Avrupa’da aşırı sağın yükseldiği bir dönemde, bu seçim sonuçlarının İngiltere’de ibreyi sola kaydırmasının önemli bir gelişme olduğunu belirten Prof. Dr. Hayri Kozanoğlu, yaptığı detaylı değerlendirmede, sonucu belirleyen faktörlerin başında İngiltere’nin giderek zayıflayan ekonomisi, tüketicilerin satın alma gücü, adaletsiz gelir dağılımı ve çocuk yoksulluğu oranının yüksek olmasına dayandırdı.
Altınbaş Üniversitesi Öğretim Üyesi İktisatçı Prof. Dr. Hayri Kozanoğlu Birleşik Krallık’ta gerçekleştirilen son genel seçimler ile ilgili detaylı değerlendirmelerde bulundu. İşçi Partisi ve Muhafazakârların toplamda oyların yaklaşık yüzde 60’ını aldığı seçim sonucu ile ilgili Prof. Dr. Hayri Kozanoğlu, “Bu, tarihin en düşük oranı, Liberal Demokratlar, Reform Partisi, Yeşiller başta gelmek üzere tüm küçük partiler güçlendiler” diyerek sonuçları doğuran ekonomik sebepleri sıraladı.

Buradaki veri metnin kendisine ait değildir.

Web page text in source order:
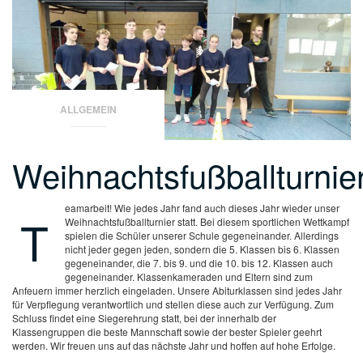
ALLGEMEIN
T
eamarbeit! Wie jedes Jahr fand auch dieses Jahr wieder unser
Weihnachtsfußballturnier statt. Bei diesem sportlichen Wettkampf
spielen die Schüler unserer Schule gegeneinander. Allerdings
nicht jeder gegen jeden, sondern die 5. Klassen bis 6. Klassen
gegeneinander, die 7. bis 9. und die 10. bis 12. Klassen auch
gegeneinander. Klassenkameraden und Eltern sind zum
Anfeuern immer herzlich eingeladen. Unsere Abiturklassen sind jedes Jahr
für Verpflegung verantwortlich und stellen diese auch zur Verfügung. Zum
Schluss findet eine Siegerehrung statt, bei der innerhalb der
Klassengruppen die beste Mannschaft sowie der bester Spieler geehrt
werden. Wir freuen uns auf das nächste Jahr und hoffen auf hohe Erfolge.
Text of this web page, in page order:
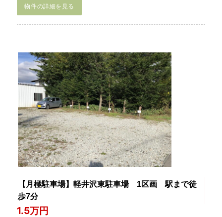
物件の詳細を見る
【月極駐車場】軽井沢東駐車場 1区画 駅まで徒
歩7分
1.5万円
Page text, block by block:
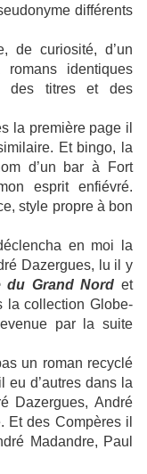
différents
de curiosité, d’un
identiques
des titres et des
la première page il
Et bingo, la
d’un bar à Fort
esprit enfiévré.
style propre à bon
en moi la
Dazergues, lu il y
du Grand Nord et
la collection Globe-
par la suite
un roman recyclé
eu d’autres dans la
Dazergues, André
Et des Compères il
Madandre, Paul
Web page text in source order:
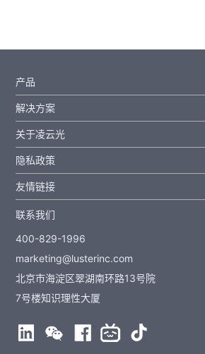
产品
解决方案
关于凌云光
隐私政策
友情链接
联系我们
400-829-1996
marketing@lusterinc.com
北京市海淀区翠湖南环路13号院
7号楼知识理性大厦
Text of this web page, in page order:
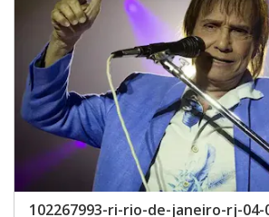
102267993-ri-rio-de-janeiro-rj-04-
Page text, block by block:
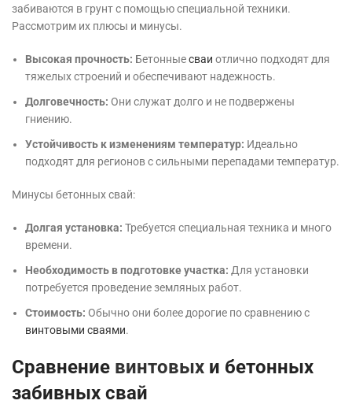
забиваются в грунт с помощью специальной техники.
Рассмотрим их плюсы и минусы.
Высокая прочность: Бетонныесваи отлично подходят для
тяжелых строений и обеспечивают надежность.
Долговечность: Они служат долго и не подвержены
гниению.
Устойчивость к изменениям температур: Идеально
подходят для регионов с сильными перепадами температур.
Минусы бетонных свай:
Долгая установка: Требуется специальная техника и много
времени.
Необходимость в подготовке участка: Для установки
потребуется проведение земляных работ.
Стоимость: Обычно они более дорогие по сравнению с
винтовыми сваями.
Сравнение винтовых и бетонных
забивных свай
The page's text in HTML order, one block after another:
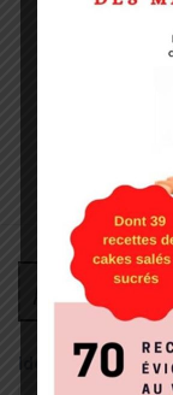
Administrateur
Identifiant:
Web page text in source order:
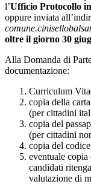
l’Ufficio Protocollo
oppure inviata
oltre il giorno 30
Alla Domanda di
documentazione:
Curriculum
copia della
(per cittadini
copia del
(per cittadini
copia del
eventuale
candidati
valutazione di
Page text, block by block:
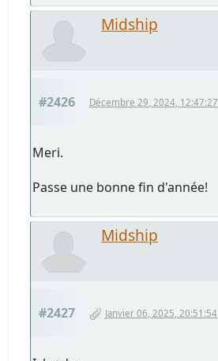
Midship
#2426 Décembre 29, 2024, 12:47:27
Meri.
Passe une bonne fin d'année!
Midship
#2427 Janvier 06, 2025, 20:51:54

Yıllardır süre gelen ekonomik zayıflama, satın alma gücü, adaletsiz servet dağılımı…
Prof. Dr. Hayri Kozanoğlu ekonomik anlamda uzun yıllardır süren sorunları tek tek sıraladığı konuşmasında, “İngiltere, piyasa ölçütleriyle dünyanın 6. satın alma gücü paritesiyle 9. büyük ekonomisi ama sürekli görece zayıflama içerisinde ve Londra borsasında hisselerin yüzde 56’sı yabancıların elinde. ABD şirketleri yılda İngiltere’ye 700 milyar dolarlık satış yapıyorlar. 1,5 milyon işçi Amerikan şirketlerinde çalışıyor. Orta Doğu şeyhleri, Rus oligarkları, Hintli girişimciler, Amerikalı teknoloji zenginleri Londra’yı mekân tutuyorlar. Bu yerleşikler açısından konut fiyatlarını, dolayısıyla kiraları artırıyor. Genç kuşakların ev sahibi olma hayalleri sönüyor. Nüfus artışı da göz önüne alınınca tüketicilerin satın alma güçleri 2007 krizinden beri yerinde sayıyor. Gelişmiş ülkeler içerisinde İngiltere, gelir ve servet dağılımının ABD’nin ardından en bozuk olduğu ülke. En zengin yüzde 20, gelirin yüzde 35’ini alır, servetin yüzde 63’üne sahipken, en yoksul yüzde 20 için bu oranlar yüzde 8 ve yüzde 0,5. Ayrıca, İngiltere, bölgesel gelişmişlik farklarının en yüksek olduğu ülkelerden biri: Kuzeydoğu İngiltere’de yaşam standardı Londra’nın yarısından az” dedi.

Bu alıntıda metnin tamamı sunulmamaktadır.